Assassin's Creed 3 ReviewBy Morgan Webb - Posted Oct 30, 2012
Excellent and extensive single player combines with engaging multiplayer to make this game not only a great time but an excellent value.
- Unbelievable amount of single player content
- Fluid combat is full of brutal animations
- Engaging story keeps you interested and educated at the same time.
- Multiplayer provides a thoughtful alternative to the standard online shooter.
- Crafting system menus are a bit clunky.
- Don't make me sit through the whole credits to get to the epilogue.
- Sometimes the game doesn't handhold through the more complicated mechanics, but I have faith that the average gamer won't have issues.

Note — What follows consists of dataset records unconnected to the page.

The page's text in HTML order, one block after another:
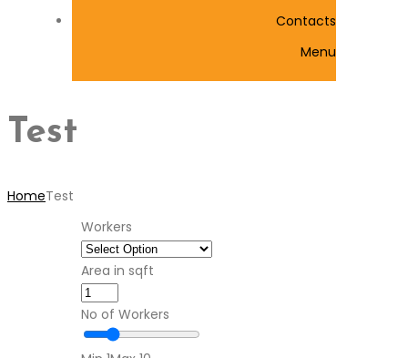
Contacts
Menu
Test
HomeTest
Workers
Area in sqft
No of Workers
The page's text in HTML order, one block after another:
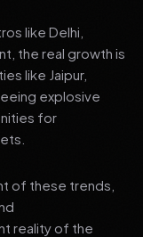
like Delhi,
the real growth is
like Jaipur,
explosive
for
of these trends,
reality of the
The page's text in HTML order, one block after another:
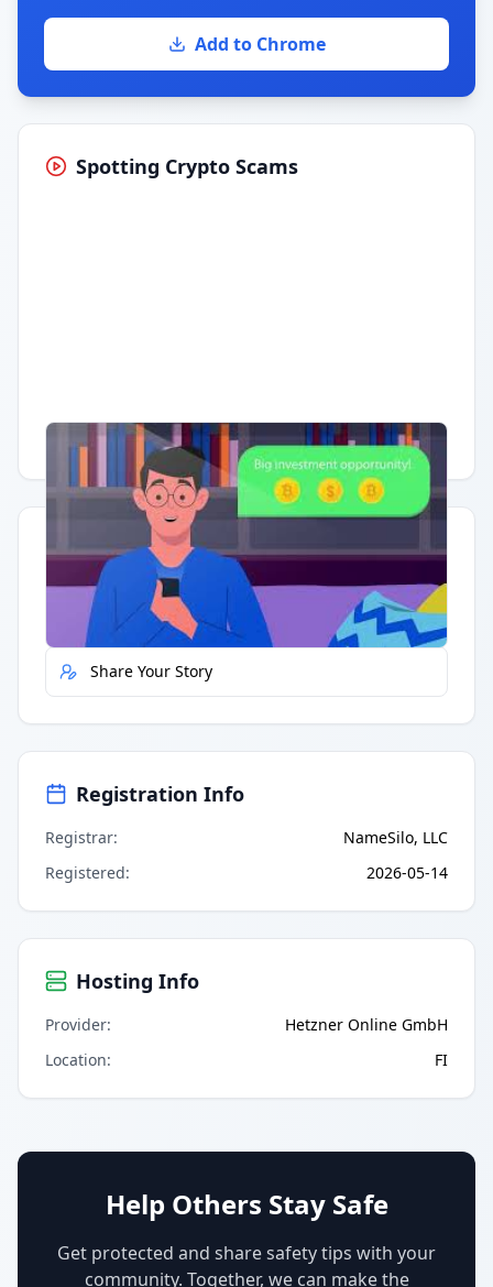
Add to Chrome
Spotting Crypto Scams
Having trouble? Watch on YouTube.
Quick Actions
Report Error
Share Your Story
Registration Info
Registrar:
NameSilo, LLC
Registered: 2026-05-14
Hosting Info
Provider:
Hetzner Online GmbH
Location: FI
Help Others Stay Safe
Get protected and share safety tips with your
community. Together, we can make the
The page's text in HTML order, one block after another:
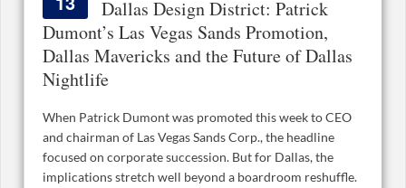
Dallas Design District: Patrick
Dumont’s Las Vegas Sands Promotion,
Dallas Mavericks and the Future of Dallas
Nightlife
When Patrick Dumont was promoted this week to CEO
and chairman of Las Vegas Sands Corp., the headline
focused on corporate succession. But for Dallas, the
implications stretch well beyond a boardroom reshuffle.
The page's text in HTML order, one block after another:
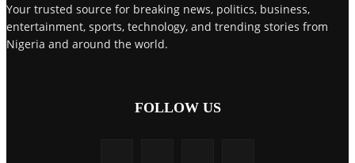
Your trusted source for breaking news, politics, business,
entertainment, sports, technology, and trending stories from
Nigeria and around the world.
FOLLOW US
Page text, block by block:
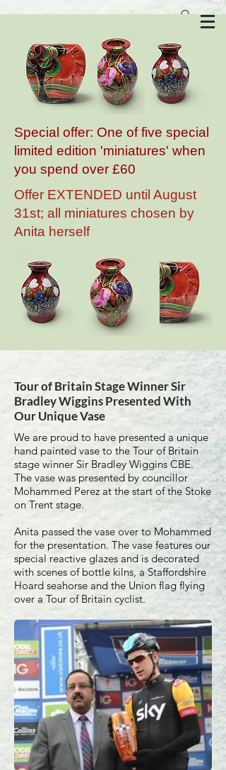
Special offer: One of five special
limited edition 'miniatures' when
you spend over £60
Offer EXTENDED until August
31st; all miniatures chosen by
Anita herself
Tour of Britain Stage Winner Sir
Bradley Wiggins Presented With
Our Unique Vase
We are proud to have presented a unique
hand painted vase to the Tour of Britain
stage winner Sir Bradley Wiggins CBE.
The vase was presented by councillor
Mohammed Perez at the start of the Stoke
on Trent stage.
Anita passed the vase over to Mohammed
for the presentation. The vase features our
special reactive glazes and is decorated
with scenes of bottle kilns, a Staffordshire
Hoard seahorse and the Union flag flying
over a Tour of Britain cyclist.
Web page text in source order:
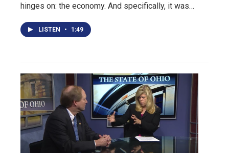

Assassin's Creed 3 Review:
Clear your calendar, it’s time to learn about the next 50 hours of your life. Assassins Creed III bursts onto the Revolutionary War scene with fluid parkour, brutal combat, and endless amounts of revenge. You play as Connor, a Native American caught up in the epic struggle between Assassin and Templar.
*********IF YOU ONLY READ ONE PARAGRAPH, READ THIS ONE*********
There is an unexpected story arc and a major spoiler that everyone is going to be tempted to tell you. I will just say that you play as an additional character, and leave it at that. I had the luxury of experiencing this without expectation and I wish to extend the same courtesy to you. So if someone tries to tell you who you play as, who the bad guys are, or any ‘twist,’ tell them to SHUT UP and leave you alone...though I suppose you could be more polite about it than that. In any case you should probably start playing asap because the Internet is not composed of tubes, it’s composed of spoilers (and broken dreams).
Now Back to Your Regularly Scheduled Review
Assassins Creed III takes place during before, during, and after the American Revolution, but don’t expect a patriotic love letter to the founding fathers. Instead you will find a historically accurate and fairly cynical portrait of our country’s founding. There will undoubtedly be some controversy about this, however I think it is more patriotic to learn about (and from) our actual history than worship some romanticized version that never happened. Our founding fathers were human beings. They were noble. They were selfish. They made the right decisions. They made mistakes. The only ones who come out well in this game are of course the French, who are accurately represented as winning the war for us. In fact, next time you think about making a Freedom Fries joke, remember that the French are the ones who gave us our freedom in the first place.
This does not mean you should try to pass your college history exam solely based on this game. However playing and experiencing battles, locations, and events will help you visualize and understand history, and I very much enjoyed my refresher course. If you go so far as to read the accompanying database entries while you explore, you will impress your teachers, just try to omit the part about the evil Templar plots. For better or for worse, an understanding of the American Revolution is more relevant to the modern gamer than the machinations of nobles, popes and kings during the Italian Renaissance, so the time and effort that was put into historical accuracy is much appreciated.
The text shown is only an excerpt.